HD Talks

Local Influence and Beachside Elegance at W Punta de Mita

Posted by on July 13, 2016 in Projects

We are in the midst of summer, not quite the dog days, but still that crucial point where fantasies of beach vacations are frequent if not all-consuming. So, of course, when I went to Starwood Hotels & Resorts’ Starlab in Manhattan last week to learn about the W Punta de Mita in Nayarit, Mexico, it was hard not to envision a trip to the spa or relaxing poolside, even enjoying fresh ceviche at the Chevicheria, a converted 1950s Chevrolet 3800 pale blue truck that has been transformed into a beachside bar.


The exterior of the W Punta de Mita, with interiors by Mister Important Design

Because the culture is so rich in the Mexico town, a 25 mile drive from Puerto Vallarta, the W design team, along with Oakland-based Mister Important Design, used those influences (Frida Kahlo, luche libre masks, the papel picado paper-cutting technique, and, especially the traditional patterns of the Huichol people, one of the few remaining native groups in Mexico) as well as the natural architecture and verdant landscape for the 150-villa resort.

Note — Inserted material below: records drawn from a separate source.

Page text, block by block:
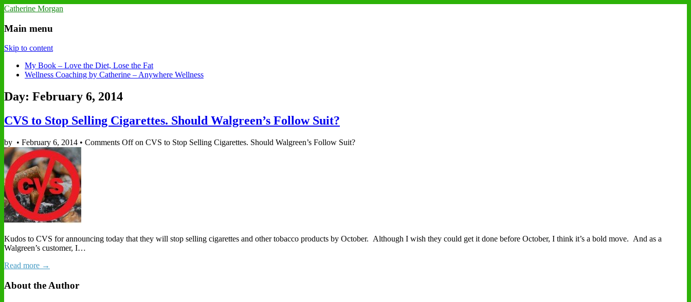
Catherine Morgan
Main menu
Skip to content
My Book – Love the Diet, Lose the Fat
Wellness Coaching by Catherine – Anywhere Wellness
Day: February 6, 2014
CVS to Stop Selling Cigarettes. Should Walgreen’s Follow Suit?
by • February 6, 2014 • Comments Offon CVS to Stop Selling Cigarettes. Should Walgreen’s Follow Suit?
Kudos to CVS for announcing today that they will stop selling cigarettes and other tobacco products by October. Although I wish they could get it done before October, I think it’s a bold move. And as a
Walgreen’s customer, I…
Read more →
About the Author
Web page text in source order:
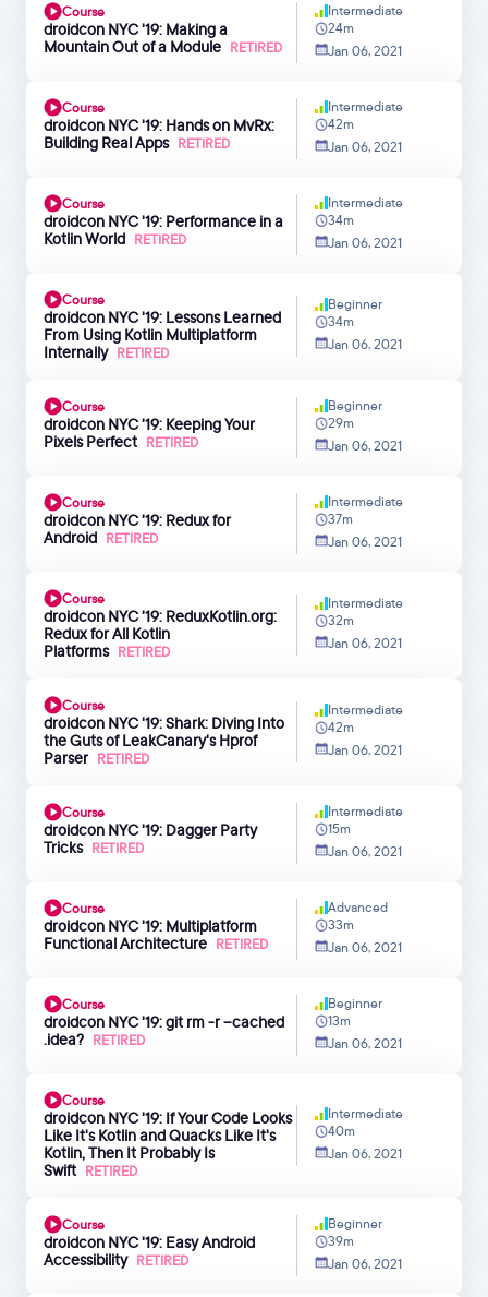
Course
droidcon NYC '19: Making a
Mountain Out of a Module RETIRED
Intermediate
24m
Jan 06, 2021
Course
droidcon NYC '19: Hands on MvRx:
Building Real Apps RETIRED
Intermediate
42m
Jan 06, 2021
Course
droidcon NYC '19: Performance in a
Kotlin World RETIRED
Intermediate
34m
Jan 06, 2021
Course
droidcon NYC '19: Lessons Learned
From Using Kotlin Multiplatform
Internally RETIRED
Beginner
34m
Jan 06, 2021
Course
droidcon NYC '19: Keeping Your
Pixels Perfect RETIRED
Beginner
29m
Jan 06, 2021
Course
droidcon NYC '19: Redux for
Android RETIRED
Intermediate
37m
Jan 06, 2021
Course
droidcon NYC '19: ReduxKotlin.org:
Redux for All Kotlin
Platforms RETIRED
Intermediate
32m
Jan 06, 2021
Course
droidcon NYC '19: Shark: Diving Into
the Guts of LeakCanary's Hprof
Parser RETIRED
Intermediate
42m
Jan 06, 2021
Course
droidcon NYC '19: Dagger Party
Tricks RETIRED
Intermediate
15m
Jan 06, 2021
Course
droidcon NYC '19: Multiplatform
Functional Architecture RETIRED
Advanced
33m
Jan 06, 2021
Course
droidcon NYC '19: git rm -r --cached
.idea? RETIRED
Beginner
13m
Jan 06, 2021
Course
droidcon NYC '19: If Your Code Looks
Like It's Kotlin and Quacks Like It's
Kotlin, Then It Probably Is
Swift RETIRED
Intermediate
40m
Jan 06, 2021
Course
droidcon NYC '19: Easy Android
Accessibility RETIRED
Beginner
39m
Jan 06, 2021

There are the W mainstays—a DJ booth that sits behind the bar and commands the area; the 4,000 square foot Away Spa that opens out to a pool where the natural spring water flows; and a few dining options: the Spice Market Beach (that has yet to open) and Mesa1 restaurant, which sits on an island in the middle of the spring-fed lake, both exclusive and isolated.


The Camino Huichol walkway made from blue and green mosaic tiles that spans 460 feet and guides guests to the Wet Deck.

As one of the few select luxury resorts in the W portfolio, the property combines the flare the brand is known for—whimsy, humor, and bright colors—with what we expect from a beach resort (soft colors, tranquil setting, and views for days). Indeed, each moment is a curated social media share waiting to happen. The welcomes desks, for instance, have tiny skulls embedded in them, a nod to the Day of the Dead.


A tranquil spot in the lobby with a papel picado-inspired screen acting as a backdrop.

In the villas, fun elements like a mural of Frida Kahlo, are used to bring in humor, while other ones speak to the bohemian beach culture, with vibrant surfboards acting as headboards in some, and local tin used as a headboard in others.

But it’s the green and blue mosaic walkway, the Camino Huichol, in the entrance that truly speaks to the setting. Acting as a pathway for guests, it spans nearly 460 feet, guiding guests from the entrance outside to the Wet Deck and pool area and finally to walkway that overlooks the Pacific Ocean.